Write out the entries exactly. None of the pictures should appear in the copy.
####
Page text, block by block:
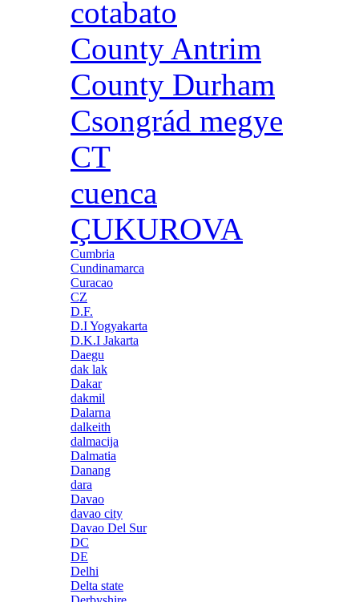
cotabato
County Antrim
County Durham
Csongrád megye
CT
cuenca
ÇUKUROVA
Cumbria
Cundinamarca
Curacao
CZ
D.F.
D.I Yogyakarta
D.K.I Jakarta
Daegu
dak lak
Dakar
dakmil
Dalarna
dalkeith
dalmacija
Dalmatia
Danang
dara
Davao
davao city
Davao Del Sur
DC
DE
Delhi
Delta state
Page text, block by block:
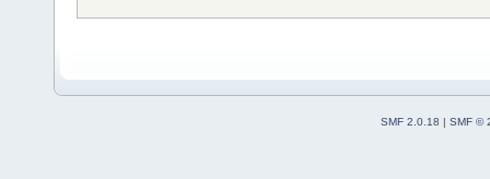
SMF 2.0.18 | SMF ©
####
▶ **Written solution**
Page text, block by block:
cotabato
County Antrim
County Durham
Csongrád megye
CT
cuenca
ÇUKUROVA
Cumbria
Cundinamarca
Curacao
CZ
D.F.
D.I Yogyakarta
D.K.I Jakarta
Daegu
dak lak
Dakar
dakmil
Dalarna
dalkeith
dalmacija
Dalmatia
Danang
dara
Davao
davao city
Davao Del Sur
DC
DE
Delhi
Delta state
Page text, block by block:
SMF 2.0.18 | SMF ©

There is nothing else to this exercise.